Anno Sjoerd Brandsma urodził się w 1881 r. w chłopskiej rodzinie we Fryzji. Spośród sześciorga dzieci w tej rodzinie pięcioro wstąpiło do zakonów. Anno Sjoerd wstąpił do zakonu karmelitów i przybrał imię Tytus. Po studiach oraz święceniach kapłańskich łączył pracę duchową i naukową oraz publicystyczną.
Mając 51 lat był jednym z twórców i pierwszym rektorem Uniwersytetu Katolickiego w Nijmegen. Był także aktywnym dziennikarzem, autorem licznych publikacji na łamach prasy katolickiej. W 1935 r. został ojcem duchowym Związku Dziennikarzy Katolickich w Holandii.

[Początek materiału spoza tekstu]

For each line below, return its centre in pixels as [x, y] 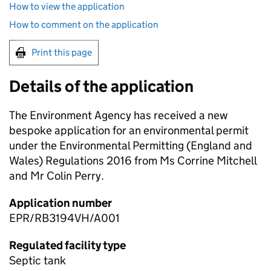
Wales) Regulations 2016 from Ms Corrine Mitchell [133, 161]
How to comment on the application [84, 25]
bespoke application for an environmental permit [129, 131]
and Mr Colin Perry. [57, 176]
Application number [60, 203]
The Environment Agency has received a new [119, 116]
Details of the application [101, 87]
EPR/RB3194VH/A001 [64, 218]
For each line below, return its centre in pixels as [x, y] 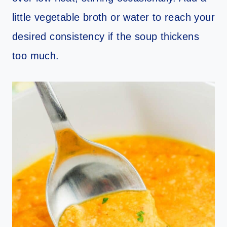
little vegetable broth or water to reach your [113, 17]
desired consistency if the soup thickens [106, 36]
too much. [36, 55]
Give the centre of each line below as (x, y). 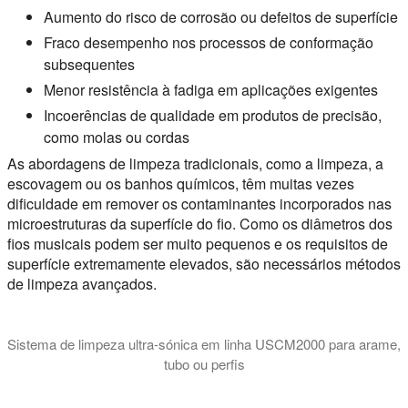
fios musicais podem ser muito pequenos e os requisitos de (198, 244)
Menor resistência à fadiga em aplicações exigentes (211, 90)
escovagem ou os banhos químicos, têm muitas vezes (181, 184)
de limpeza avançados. (82, 284)
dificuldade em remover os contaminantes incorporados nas (199, 204)
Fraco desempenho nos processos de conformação (209, 43)
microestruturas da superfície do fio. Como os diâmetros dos (200, 224)
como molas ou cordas (117, 138)
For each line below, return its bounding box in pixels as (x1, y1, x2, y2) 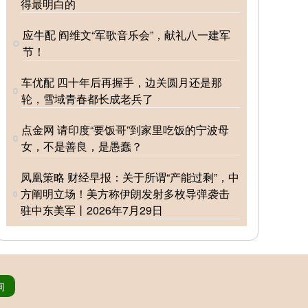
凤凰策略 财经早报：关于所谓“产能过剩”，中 (20, 169, 239, 186)
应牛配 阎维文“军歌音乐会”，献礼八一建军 (22, 27, 230, 43)
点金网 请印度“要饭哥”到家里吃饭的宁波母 (21, 122, 230, 138)
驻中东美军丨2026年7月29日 (20, 202, 163, 219)
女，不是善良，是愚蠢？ (21, 138, 143, 155)
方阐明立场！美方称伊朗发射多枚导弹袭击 (20, 186, 230, 202)
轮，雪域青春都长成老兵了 (21, 91, 154, 107)
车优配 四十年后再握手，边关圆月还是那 (21, 74, 223, 91)
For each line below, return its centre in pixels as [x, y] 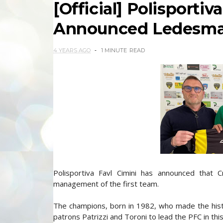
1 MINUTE [114, 50]
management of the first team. [106, 184]
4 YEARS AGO [72, 50]

Jako jeden z pierwszych bezkompromisowo sprzeciwiał się hitleryzmowi. Bardzo wcześnie ostrzegał przed zagrożeniami narodowego socjalizmu, nazywając go „pogańską ideologią” oraz „czarną zarazą”. Ostro potępiał prześladowanie chrześcijan oraz Żydów, za co od holenderskich sympatyków hitleryzmu słyszał, że jest komunistą i przyjacielem Żydów.

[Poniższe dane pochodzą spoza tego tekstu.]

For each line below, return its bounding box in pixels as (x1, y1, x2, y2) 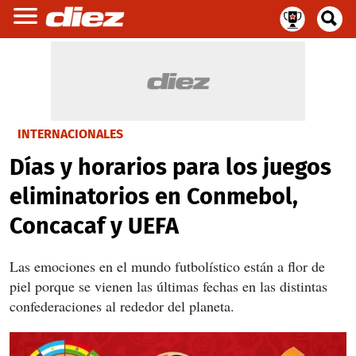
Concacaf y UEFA (10, 212, 179, 240)
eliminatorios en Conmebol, (10, 183, 298, 211)
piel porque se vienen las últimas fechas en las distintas (10, 277, 327, 296)
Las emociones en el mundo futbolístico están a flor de (10, 257, 325, 276)
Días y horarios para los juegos (10, 153, 331, 181)
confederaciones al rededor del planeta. (10, 296, 234, 315)
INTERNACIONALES (17, 126, 123, 141)
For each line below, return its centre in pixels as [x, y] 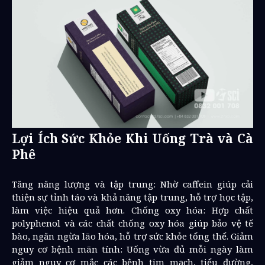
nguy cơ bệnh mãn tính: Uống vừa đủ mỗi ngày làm [132, 249]
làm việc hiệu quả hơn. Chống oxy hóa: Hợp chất [132, 210]
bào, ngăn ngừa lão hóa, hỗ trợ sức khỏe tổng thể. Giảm [132, 236]
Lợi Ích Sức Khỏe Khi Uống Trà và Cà [132, 138]
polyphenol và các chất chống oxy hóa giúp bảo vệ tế [132, 223]
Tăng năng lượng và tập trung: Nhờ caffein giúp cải [132, 184]
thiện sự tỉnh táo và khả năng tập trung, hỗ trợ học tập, [132, 197]
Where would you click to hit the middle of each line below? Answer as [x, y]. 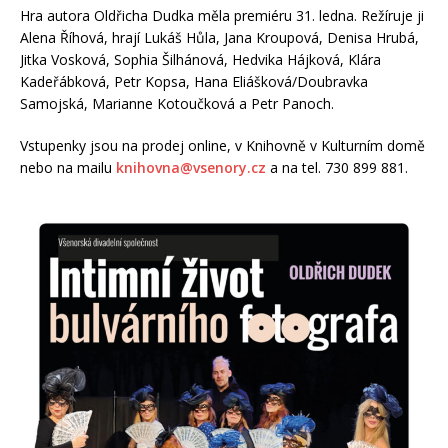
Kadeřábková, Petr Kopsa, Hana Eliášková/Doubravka [194, 81]
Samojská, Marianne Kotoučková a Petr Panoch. [177, 103]
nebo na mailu [68, 167]
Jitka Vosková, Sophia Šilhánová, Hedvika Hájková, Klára [200, 59]
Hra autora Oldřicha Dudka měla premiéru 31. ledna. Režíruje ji [222, 15]
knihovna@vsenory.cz [191, 167]
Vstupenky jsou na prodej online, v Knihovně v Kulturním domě [222, 145]
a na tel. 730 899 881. [337, 167]

Po zajęciu Holandii przez Niemcy w 1940 r. zakonnikom zabroniono sprawowania funkcji kierowniczych w prowadzonych przez nich szkołach. Otrzymywali tylko symboliczne zarobki, zabroniono im też przyjmowania dzieci żydowskich. Jako kierownik działającej nadal szkoły katolickiej o. Brandsma energicznie protestował przeciwko tym restrykcjom i przyjmował nowych uczniów.
Jego "duch sprzeciwu" uaktywnił się w listopadzie 1941 r., kiedy hitlerowcy wszczęli akcję przeciwko prasie katolickiej. Biskupi zaprotestowali, kiedy okupanci zażądali wprowadzenia nazistowskich komunikatów oraz materiałów propagandowych do mediów kościelnych. Osobą, która przekonywała, aby redaktorzy nie dali się złamać i pozostali wierni decyzjom biskupów, był o. Tytus.

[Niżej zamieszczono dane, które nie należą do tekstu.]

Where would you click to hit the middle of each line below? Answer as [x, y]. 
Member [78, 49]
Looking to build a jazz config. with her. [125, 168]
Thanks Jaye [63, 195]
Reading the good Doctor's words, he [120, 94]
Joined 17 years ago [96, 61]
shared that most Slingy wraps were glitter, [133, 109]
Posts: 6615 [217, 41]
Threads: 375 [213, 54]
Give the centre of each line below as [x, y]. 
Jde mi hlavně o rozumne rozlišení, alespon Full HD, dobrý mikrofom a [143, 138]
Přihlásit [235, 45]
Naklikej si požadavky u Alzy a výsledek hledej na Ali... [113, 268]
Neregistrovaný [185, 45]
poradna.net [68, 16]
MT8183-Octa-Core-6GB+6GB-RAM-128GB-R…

Bł. Tytus Brandsma na "czarnej liście" nazistów
Za swoją postawę szybko znalazł się na "czarnej liście" nazistów. W styczniu 1942 r. został aresztowany w swoim klasztorze w Nijmegen, ponieważ reżim uważał go za „niebezpiecznego wroga sprawy narodowo-socjalistycznej”. Był przetrzymywany w różnych więzieniach, ostatnim z nich był obóz koncentracyjny w Dachau, gdzie po długich cierpieniach został zamordowany śmiertelnym zastrzykiem 26 lipca 1942 r. Oficjalnie jako przyczynę śmierci podano biegunkę.
W dniu, kiedy został zamordowany, we wszystkich kościołach Holandii odczytywany był list biskupów. Protestowali w nim przeciwko deportacji Żydów holenderskich do obozów śmierci. Naziści rozkazali
aresztowanie wszystkich katolików pochodzenia żydowskiego. Była to niedziela, a w czwartek aresztowana została późniejsza święta Edyta Stein i jej siostra Rosa, które wkrótce wywieziono do niemieckiego obozy zagłady Auschwitz.
O. Brandsmę wyniósł na ołtarze w 1985 r. papież Jan Paweł II. Był on pierwszym błogosławionym męczennikiem z obozu koncentracyjnego [o. Maksymilian Kolbe został beatyfikowany w 1971 r. jako wyznawca, dopiero kanonizowano go w 1982 r. jako męczennika - KAI]. Jego rodzimy zakon karmelitów czci go jako wzór prawdziwej miłości bliźniego oraz miłości nieprzyjaciół. Zawsze pamięta o nim jego rodzinna Holandia. W 2003 r. w Bolsward otwarto muzeum poświęcone jego życiu i działalności, w rok później jego wezwanie nadano kościołowi w Nijmegen.
Tytus Brandsma jest też pierwszym beatyfikowanym dziennikarzem. Od 1992 r. Międzynarodowa Katolicka Unia Prasy (Union Catholique Internationale de la Presse - UCIP) [do końca swojej działalności 2011 roku] przyznawała co trzy lata Nagrodę Mediów im. Tytusa Brandsmy. Pierwszym jej laureatem był dziennikarz z Gujany, Andrew Morrison; prowadzony przez niego tygodnik "The Catholic Standard" piętnował nadużywanie władzy przez rząd Gujany i z tego powodu narażony był na prześladowania. Wśród laureatów tej nagrody był m.in. przewodniczący Chorwackiego Towarzystwa Kulturalnego "Napredak" z Sarajewa, ks. Franjo Topić za zaangażowanie na rzecz pokoju i pojednania w Bośni-Hercegowinie.